N-hydroxy-N-arylacetamides. II: Molecular aspects of ferrihaemoglobin formation by N-hydroxy-N-arylacetamides and arylhydroxylamines in the rat.

Ferrihaemoglobin (HbFe3+) formation in rats after i.p. injection of 6 N-hydroxy-N-arylacetamides has shown that N-hydroxy-4-chloroacetanilide(N-hydroxy-4ClAA) was the most active and N-hydroxy-2-acetylaminofluorene(N-hydroxy-2AAF) the least active compound tested. As N-hydroxy-N-arylacetamides were thought to produce HbFe3+ only after enzymic N-deacetylation, the corresponding arylhydroxylamines were also tested for HbFe3+-forming activity and were found to be more active, N-hydroxy-4-chloroaniline(N-hydroxy-4ClA) being one of the most active and N-hydroxy-2-aminofluorene(N-hydroxy-2AF) the least active compound tested. N-Hydroxy-4-chloroacetanilide given i.p. to rats more rapidly invaded the blood and produced larger amounts of ferrihaemoglobin than did N-hydroxy-2-acetylaminofluorene, due to differences in their availability in plasma.

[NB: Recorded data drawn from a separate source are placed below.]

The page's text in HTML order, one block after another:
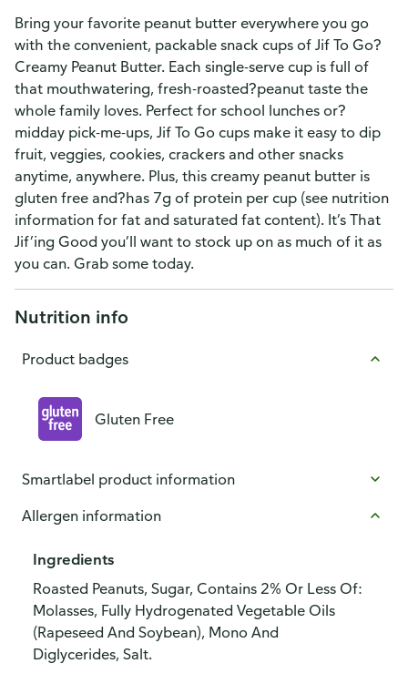
Bring your favorite peanut butter everywhere you go
with the convenient, packable snack cups of Jif To Go?
Creamy Peanut Butter. Each single-serve cup is full of
that mouthwatering, fresh-roasted?peanut taste the
whole family loves. Perfect for school lunches or?
midday pick-me-ups, Jif To Go cups make it easy to dip
fruit, veggies, cookies, crackers and other snacks
anytime, anywhere. Plus, this creamy peanut butter is
gluten free and?has 7g of protein per cup (see nutrition
information for fat and saturated fat content). It’s That
Jif’ing Good you’ll want to stock up on as much of it as
you can. Grab some today.
Nutrition info
Product badges
Gluten Free
Smartlabel product information
Allergen information
Ingredients
Roasted Peanuts, Sugar, Contains 2% Or Less Of:
Molasses, Fully Hydrogenated Vegetable Oils
(Rapeseed And Soybean), Mono And
Diglycerides, Salt.
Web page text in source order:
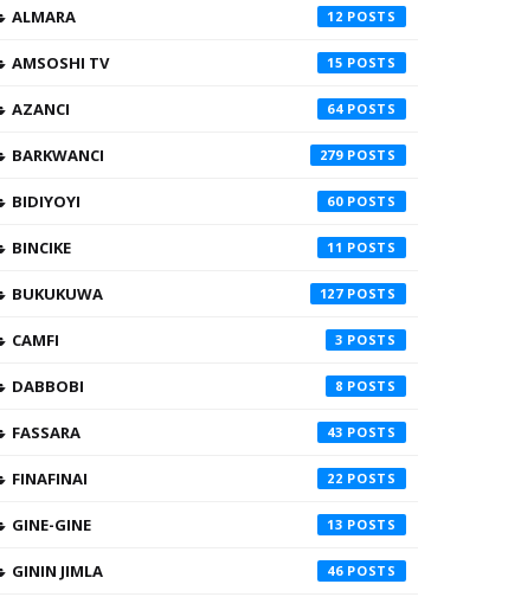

Injection of 50 mg/kg of N-hydroxy-4-chloroacetanilide gave similar concn of HbFe3+ and 4-chloronitrosobenzene(4-CINOB) as injections of 8 mg/kg of N-hydroxy-4-chloroaniline, indicating that the arylhydroxylamine, after N-deacetylation, was the active molecule in vivo. The concn of 4-chloronitrosobenzene declined faster than HbFe3+ concn. 4-Chloronitrosobenzene therefore is a further example of a 'hit-and-run' chemical. Inhibition by the microsomal carboxylesterase inhibitor, bis(4-nitrophenyl)phosphate(BNPP), indicated that ferrihaemoglobin formation by 4-chloroacetanilide, but not by N-hydroxy-4-chloroacetanilide, depends on the enzymic activity of hepatic microsomal carboxylesterases.